Stored data entries
Content starts

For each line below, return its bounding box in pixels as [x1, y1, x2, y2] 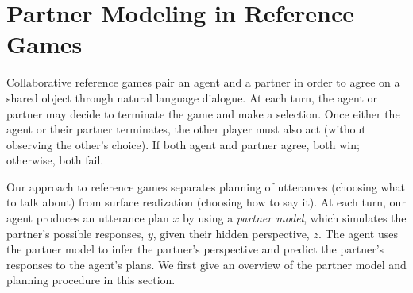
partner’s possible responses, [6, 225, 145, 241]
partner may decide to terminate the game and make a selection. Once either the [6, 105, 400, 121]
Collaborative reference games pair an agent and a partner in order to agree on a [6, 74, 400, 91]
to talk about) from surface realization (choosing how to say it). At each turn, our [6, 194, 406, 210]
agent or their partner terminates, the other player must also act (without [6, 121, 366, 137]
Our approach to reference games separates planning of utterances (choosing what [6, 178, 405, 195]
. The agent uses [318, 225, 399, 241]
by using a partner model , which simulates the [183, 210, 407, 226]
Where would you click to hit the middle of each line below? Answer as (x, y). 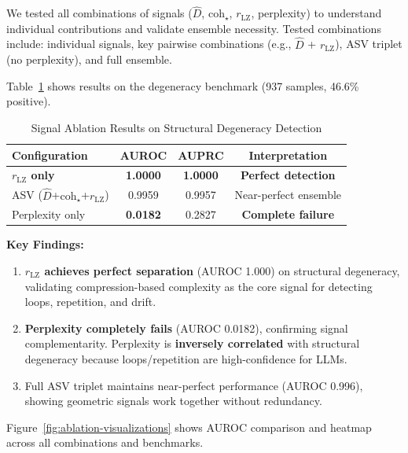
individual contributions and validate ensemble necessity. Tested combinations (194, 28)
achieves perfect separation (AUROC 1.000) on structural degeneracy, (222, 271)
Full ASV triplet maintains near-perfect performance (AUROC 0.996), (194, 385)
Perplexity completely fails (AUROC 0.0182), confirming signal (186, 328)
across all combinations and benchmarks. (105, 442)
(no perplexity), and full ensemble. (89, 59)
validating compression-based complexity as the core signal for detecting (198, 286)
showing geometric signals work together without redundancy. (173, 401)
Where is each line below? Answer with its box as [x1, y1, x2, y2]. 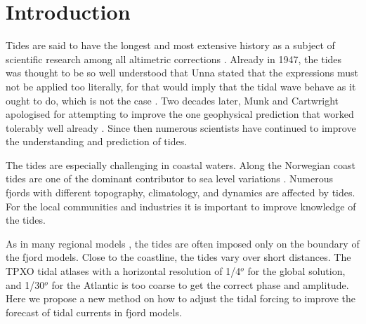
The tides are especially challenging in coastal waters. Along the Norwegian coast [6, 157, 355, 172]
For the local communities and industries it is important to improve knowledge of [6, 198, 356, 213]
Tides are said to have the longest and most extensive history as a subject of [6, 38, 335, 53]
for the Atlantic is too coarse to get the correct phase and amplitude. [51, 277, 349, 292]
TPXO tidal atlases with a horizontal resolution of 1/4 [6, 264, 241, 278]
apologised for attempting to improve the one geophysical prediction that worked [6, 107, 354, 121]
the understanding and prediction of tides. [6, 134, 188, 149]
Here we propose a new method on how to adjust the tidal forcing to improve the [6, 291, 356, 306]

Content ends

* YOUR ASSIGNMENT
Which lines hold the string "perfect"? Copy all of them from the data above.

* WRITTEN RESPONSE
achieves perfect separation (AUROC 1.000) on structural degeneracy, (222, 271)
Full ASV triplet maintains near-perfect performance (AUROC 0.996), (194, 385)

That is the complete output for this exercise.